Given that $y = x^{-\frac{1}{3}}$ use the calculus to determine an approximate value for $\frac{1}{\sqrt [3]{0.9}}$ Normally with these there is a descernable x and $\delta x$ but I can't see a way to giggle 0.9 into anything useful.
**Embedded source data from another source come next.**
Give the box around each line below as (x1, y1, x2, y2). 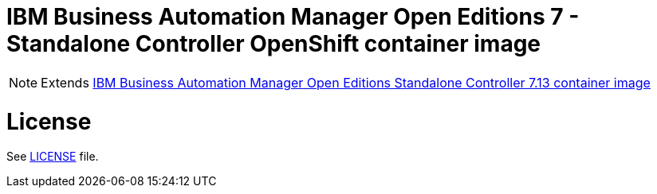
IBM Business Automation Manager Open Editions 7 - (6, 3, 580, 30)
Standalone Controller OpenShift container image (6, 30, 541, 57)
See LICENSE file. (6, 149, 99, 164)
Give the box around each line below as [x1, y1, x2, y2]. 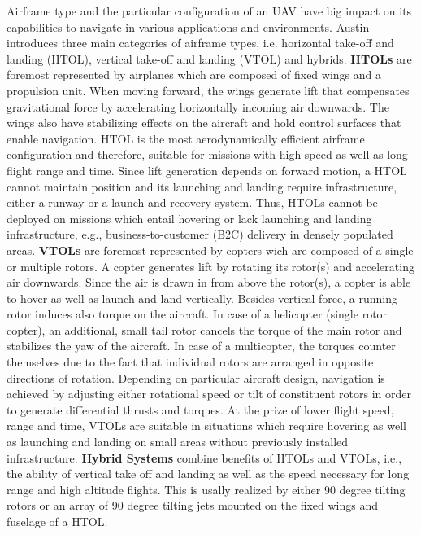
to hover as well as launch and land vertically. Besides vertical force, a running [7, 289, 397, 306]
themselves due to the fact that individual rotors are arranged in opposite [7, 353, 374, 371]
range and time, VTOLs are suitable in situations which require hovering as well [7, 417, 406, 434]
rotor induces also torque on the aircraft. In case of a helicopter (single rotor [7, 305, 388, 322]
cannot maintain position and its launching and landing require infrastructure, [7, 178, 397, 195]
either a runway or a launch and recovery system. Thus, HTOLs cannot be [7, 194, 378, 211]
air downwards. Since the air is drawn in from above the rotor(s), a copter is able [7, 274, 411, 291]
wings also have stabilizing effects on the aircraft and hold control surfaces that [7, 114, 401, 131]
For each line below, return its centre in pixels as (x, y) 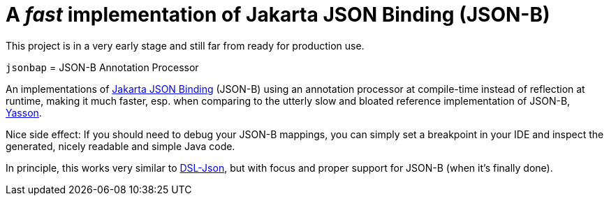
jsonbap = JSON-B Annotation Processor (102, 67)
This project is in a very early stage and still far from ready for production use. (185, 45)
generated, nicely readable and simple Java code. (120, 146)
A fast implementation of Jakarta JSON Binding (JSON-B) (278, 15)
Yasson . (24, 112)
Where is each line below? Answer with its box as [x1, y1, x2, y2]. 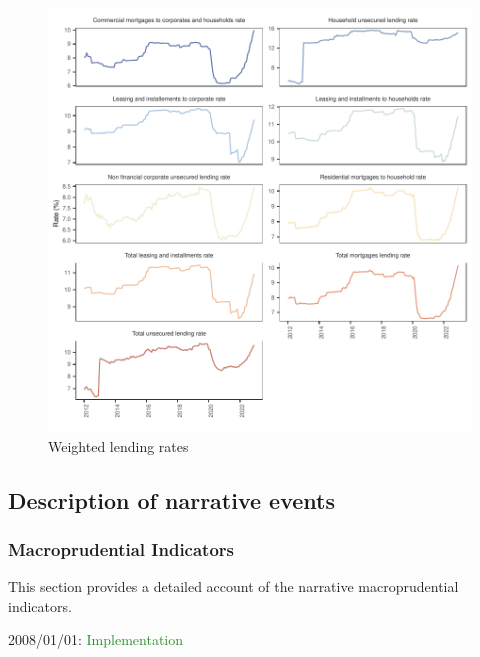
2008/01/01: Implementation [8, 629, 184, 650]
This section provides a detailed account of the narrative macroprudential [8, 576, 459, 597]
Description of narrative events [8, 484, 335, 515]
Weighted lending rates [48, 435, 189, 456]
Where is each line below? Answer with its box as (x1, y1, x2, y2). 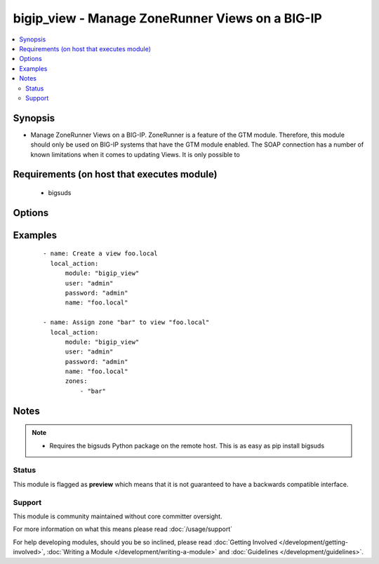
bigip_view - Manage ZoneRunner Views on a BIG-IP (13, 11, 322, 26)
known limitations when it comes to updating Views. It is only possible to (30, 150, 240, 159)
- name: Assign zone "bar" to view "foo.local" (43, 318, 210, 326)
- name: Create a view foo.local (43, 250, 158, 257)
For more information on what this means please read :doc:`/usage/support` (13, 525, 233, 533)
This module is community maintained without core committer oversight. (13, 512, 222, 521)
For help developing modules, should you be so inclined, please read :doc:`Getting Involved (13, 537, 277, 546)
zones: (65, 377, 88, 385)
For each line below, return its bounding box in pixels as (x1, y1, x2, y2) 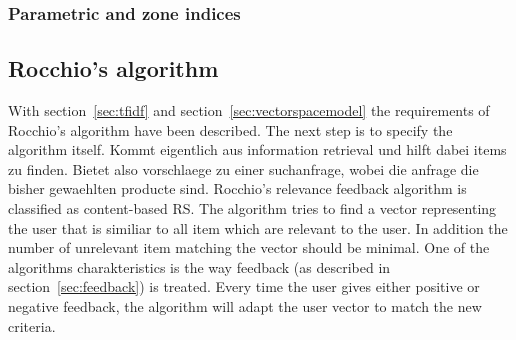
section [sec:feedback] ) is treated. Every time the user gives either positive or (8, 276, 480, 297)
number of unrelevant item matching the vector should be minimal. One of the (8, 237, 490, 258)
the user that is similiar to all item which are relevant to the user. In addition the (8, 217, 508, 238)
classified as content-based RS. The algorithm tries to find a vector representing (8, 198, 497, 219)
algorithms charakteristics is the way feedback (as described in (8, 256, 391, 277)
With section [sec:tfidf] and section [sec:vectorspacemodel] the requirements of (8, 100, 490, 121)
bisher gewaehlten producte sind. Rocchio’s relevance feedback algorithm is (8, 178, 467, 199)
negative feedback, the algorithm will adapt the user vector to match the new (8, 295, 482, 316)
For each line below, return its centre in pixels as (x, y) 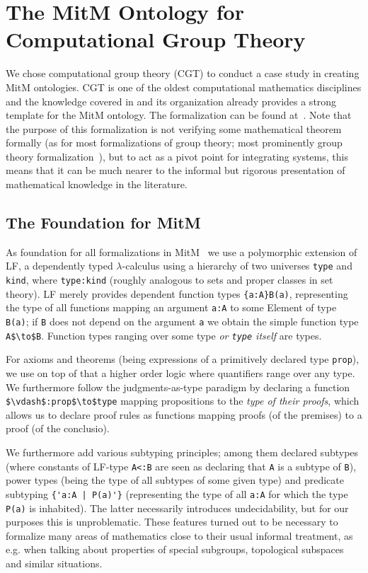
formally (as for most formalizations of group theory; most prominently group (174, 143)
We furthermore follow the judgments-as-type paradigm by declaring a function (178, 387)
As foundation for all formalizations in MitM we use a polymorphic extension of (182, 251)
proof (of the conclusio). (58, 428)
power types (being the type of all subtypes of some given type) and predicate (175, 480)
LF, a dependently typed (59, 266)
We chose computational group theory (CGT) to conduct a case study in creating (183, 73)
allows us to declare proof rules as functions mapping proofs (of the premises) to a (184, 414)
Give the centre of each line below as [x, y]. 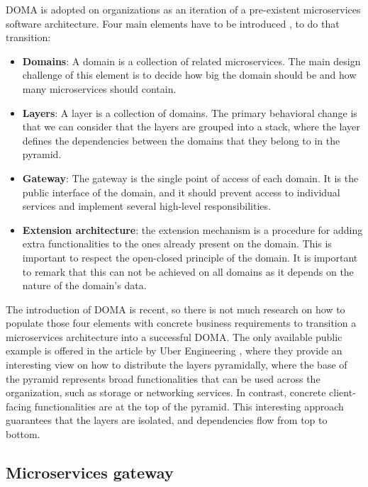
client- [342, 392]
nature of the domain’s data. [84, 285]
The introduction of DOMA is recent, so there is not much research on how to [175, 309]
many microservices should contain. [99, 88]
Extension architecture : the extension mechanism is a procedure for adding [193, 229]
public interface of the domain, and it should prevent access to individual [181, 192]
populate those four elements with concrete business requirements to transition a [181, 323]
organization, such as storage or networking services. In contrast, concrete [166, 392]
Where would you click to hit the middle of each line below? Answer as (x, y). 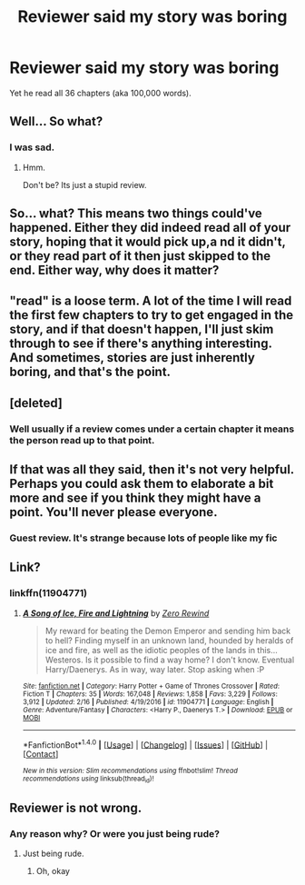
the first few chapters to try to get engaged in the (151, 315)
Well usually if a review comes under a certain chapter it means (152, 429)
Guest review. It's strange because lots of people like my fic (143, 538)
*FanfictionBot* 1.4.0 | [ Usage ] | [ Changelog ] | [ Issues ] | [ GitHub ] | (145, 744)
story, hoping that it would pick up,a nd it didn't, (148, 242)
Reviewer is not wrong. (76, 808)
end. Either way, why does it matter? (114, 270)
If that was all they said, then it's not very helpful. (152, 470)
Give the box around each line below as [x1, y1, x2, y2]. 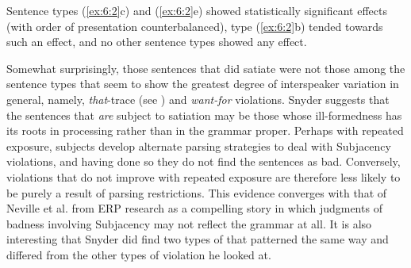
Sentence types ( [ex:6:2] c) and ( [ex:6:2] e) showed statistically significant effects [6, 2, 387, 18]
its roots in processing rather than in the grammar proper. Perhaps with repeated [6, 122, 404, 139]
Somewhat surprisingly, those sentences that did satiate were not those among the [6, 59, 405, 76]
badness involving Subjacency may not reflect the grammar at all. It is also [6, 215, 372, 232]
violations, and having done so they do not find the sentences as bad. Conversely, [6, 153, 401, 170]
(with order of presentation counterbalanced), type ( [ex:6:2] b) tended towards [6, 17, 383, 34]
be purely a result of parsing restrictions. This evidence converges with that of [6, 184, 387, 201]
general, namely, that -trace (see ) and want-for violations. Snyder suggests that [6, 90, 390, 107]
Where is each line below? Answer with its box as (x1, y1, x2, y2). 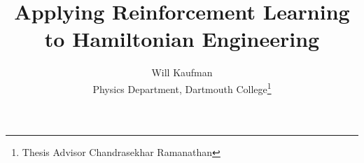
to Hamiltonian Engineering (44, 24, 320, 53)
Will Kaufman (151, 65, 213, 80)
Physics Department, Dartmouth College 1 (92, 79, 272, 96)
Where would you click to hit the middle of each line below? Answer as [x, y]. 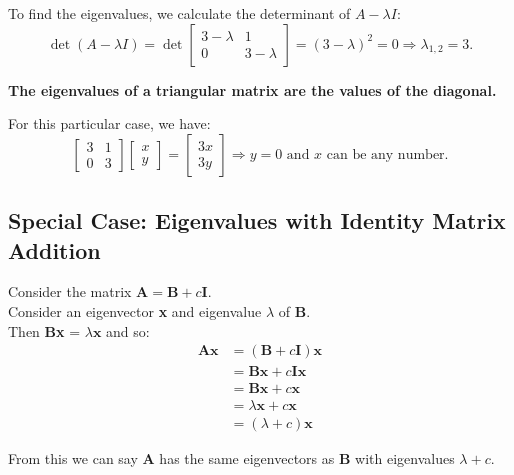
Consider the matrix [70, 291]
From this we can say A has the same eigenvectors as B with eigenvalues [231, 458]
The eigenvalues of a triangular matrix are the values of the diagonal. [252, 89]
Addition [54, 249]
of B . [294, 310]
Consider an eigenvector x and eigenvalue [135, 310]
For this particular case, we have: [109, 123]
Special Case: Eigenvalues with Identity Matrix [257, 220]
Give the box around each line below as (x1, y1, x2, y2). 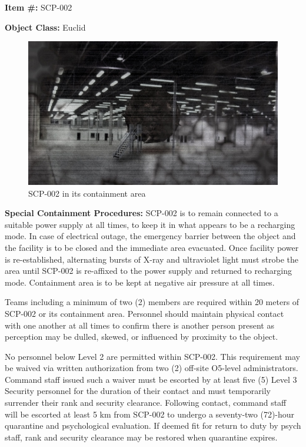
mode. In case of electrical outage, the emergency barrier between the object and (5, 230, 296, 242)
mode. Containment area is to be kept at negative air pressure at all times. (5, 276, 275, 288)
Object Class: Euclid (5, 21, 86, 33)
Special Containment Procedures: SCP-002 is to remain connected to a (5, 207, 278, 219)
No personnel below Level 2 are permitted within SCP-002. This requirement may (5, 350, 300, 362)
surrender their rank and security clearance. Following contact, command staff (5, 396, 287, 409)
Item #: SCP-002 (5, 1, 72, 13)
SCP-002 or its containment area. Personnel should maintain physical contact (5, 307, 284, 319)

Can you?

Use the linear approximation: $f(x + \delta x) \approx f(x) + \delta f'(x)$ .

Take $f(x) = x^{-1/3}$ , $x = 1$ and $\delta = -0.1$ .

Soroban · #4 $Old$ June 29th, 2009, 09:36 PM

Hello, s_ingram!

Quote:

Given that: $y \:=\: x^{-\frac{1}{3}}$ use the calculus to determine an approximate value for $\frac{1}{\sqrt [3]{0.9}}$

We're expected to use: . $x = 1\:\text{ and }\:dx = \text{-}0.1$

We have: . $dy \:=\:-\dfrac{1}{3}x^{-\frac{4}{3}}dx \:=\:-\frac{dx}{3\sqrt[3]{x^4}}$

If $x = 1,\:dx = \text{-}0.1$ . we have: . $y + dy \:=\:1^{-\frac{1}{3}} - \frac{\text{-}0.1}{3\sqrt[3]{1^4}} \:=\:1 + \frac{1}{30} \:=\:1.0333\hdots$

Therefore: . $\frac{1}{\sqrt[3]{0.9}} \;\approx\;1.033$

s_ingram · #5 $Old$ June 30th, 2009, 04:30 AM

AH!!!! So easy! I was sure that being a cube root I had to pull a 2 out, so I was playing with 2 x 9/80 = 2. 0.1125 and I wasn't getting very far! Thanks guys - you are both Fantastic!